[Opening Given entries section]

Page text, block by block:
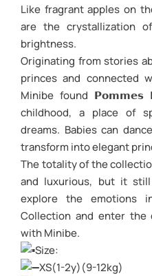
Like fragrant apples on
are the crystallization
brightness.
Originating from stories
princes and connected
Minibe found 𝗣𝗼𝗺𝗺𝗲𝘀
childhood, a place of
dreams. Babies can
transform into elegant
The totality of the
and luxurious, but it
explore the
Collection and enter the
with Minibe.
Size:
XS(1-2y)(9-12kg)
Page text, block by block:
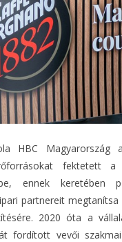
HBC Magyarország
fektetett a
ennek keretében
partnereit
2020 óta a
fordított vevői
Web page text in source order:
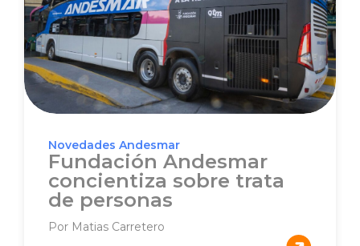
Novedades Andesmar
Fundación Andesmar
concientiza sobre trata
de personas
Por Matias Carretero
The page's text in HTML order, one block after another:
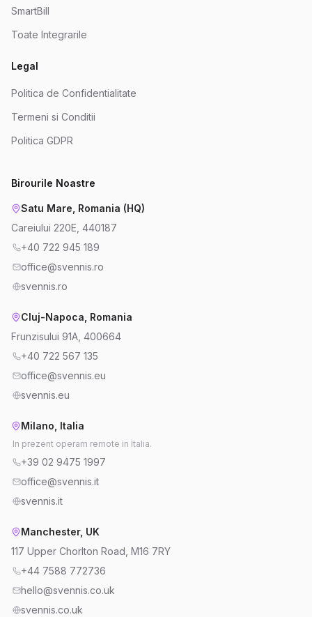
SmartBill
Toate Integrarile
Legal
Politica de Confidentialitate
Termeni si Conditii
Politica GDPR
Birourile Noastre
Satu Mare, Romania (HQ)
Careiului 220E, 440187
+40 722 945 189
office@svennis.ro
svennis.ro
Cluj-Napoca, Romania
Frunzisului 91A, 400664
+40 722 567 135
office@svennis.eu
svennis.eu
Milano, Italia
In prezent operam remote in Italia.
+39 02 9475 1997
office@svennis.it
svennis.it
Manchester, UK
117 Upper Chorlton Road, M16 7RY
+44 7588 772736
hello@svennis.co.uk
svennis.co.uk
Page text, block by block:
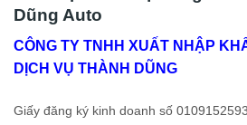
Dũng Auto
CÔNG TY TNHH XUẤT NHẬP
DỊCH VỤ THÀNH DŨNG
Giấy đăng ký kinh doanh số
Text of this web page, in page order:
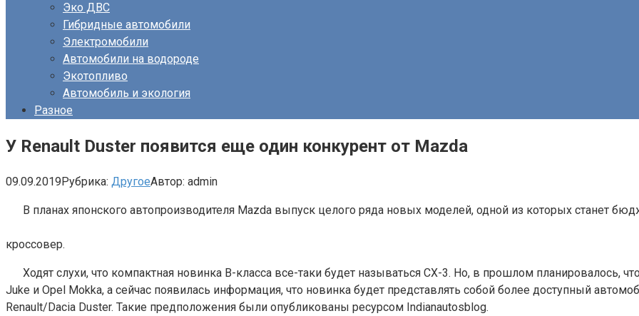
Эко ДВС
Гибридные автомобили
Электромобили
Автомобили на водороде
Экотопливо
Автомобиль и экология
Разное
У Renault Duster появится еще один конкурент от Mazda
09.09.2019Рубрика: ДругоеАвтор: admin
В планах японского автопроизводителя Mazda выпуск целого ряда новых моделей, одной из которых станет
кроссовер.
Ходят слухи, что компактная новинка B-класса все-таки будет называться CX-3. Но, в прошлом планировалось,
Juke и Opel Mokka, а сейчас появилась информация, что новинка будет представлять собой более доступный
Renault/Dacia Duster. Такие предположения были опубликованы ресурсом Indianautosblog.
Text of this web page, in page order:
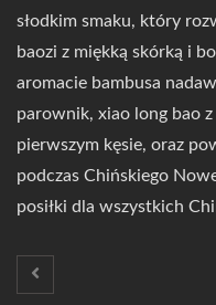
słodkim smaku, który
baozi z miękką skórką i
aromacie bambusa
parownik, xiao long bao
pierwszym kęsie, oraz
podczas Chińskiego
posiłki dla wszystkich

[Closing Given entries section]

→ Required work
Please set down the records above verbatim, with each picture left out.

→ Reply to the task
Page text, block by block:
Like fragrant apples on
are the crystallization
brightness.
Originating from stories
princes and connected
Minibe found 𝗣𝗼𝗺𝗺𝗲𝘀
childhood, a place of
dreams. Babies can
transform into elegant
The totality of the
and luxurious, but it
explore the
Collection and enter the
with Minibe.
Size:
XS(1-2y)(9-12kg)
Page text, block by block:
HBC Magyarország
fektetett a
ennek keretében
partnereit
2020 óta a
fordított vevői
Web page text in source order:
Novedades Andesmar
Fundación Andesmar
concientiza sobre trata
de personas
Por Matias Carretero
The page's text in HTML order, one block after another:
SmartBill
Toate Integrarile
Legal
Politica de Confidentialitate
Termeni si Conditii
Politica GDPR
Birourile Noastre
Satu Mare, Romania (HQ)
Careiului 220E, 440187
+40 722 945 189
office@svennis.ro
svennis.ro
Cluj-Napoca, Romania
Frunzisului 91A, 400664
+40 722 567 135
office@svennis.eu
svennis.eu
Milano, Italia
In prezent operam remote in Italia.
+39 02 9475 1997
office@svennis.it
svennis.it
Manchester, UK
117 Upper Chorlton Road, M16 7RY
+44 7588 772736
hello@svennis.co.uk
svennis.co.uk
Page text, block by block:
Dũng Auto
CÔNG TY TNHH XUẤT NHẬP
DỊCH VỤ THÀNH DŨNG
Giấy đăng ký kinh doanh số
Text of this web page, in page order:
Эко ДВС
Гибридные автомобили
Электромобили
Автомобили на водороде
Экотопливо
Автомобиль и экология
Разное
У Renault Duster появится еще один конкурент от Mazda
09.09.2019Рубрика: ДругоеАвтор: admin
В планах японского автопроизводителя Mazda выпуск целого ряда новых моделей, одной из которых станет
кроссовер.
Ходят слухи, что компактная новинка B-класса все-таки будет называться CX-3. Но, в прошлом планировалось,
Juke и Opel Mokka, а сейчас появилась информация, что новинка будет представлять собой более доступный
Renault/Dacia Duster. Такие предположения были опубликованы ресурсом Indianautosblog.
Text of this web page, in page order:
słodkim smaku, który
baozi z miękką skórką i
aromacie bambusa
parownik, xiao long bao
pierwszym kęsie, oraz
podczas Chińskiego
posiłki dla wszystkich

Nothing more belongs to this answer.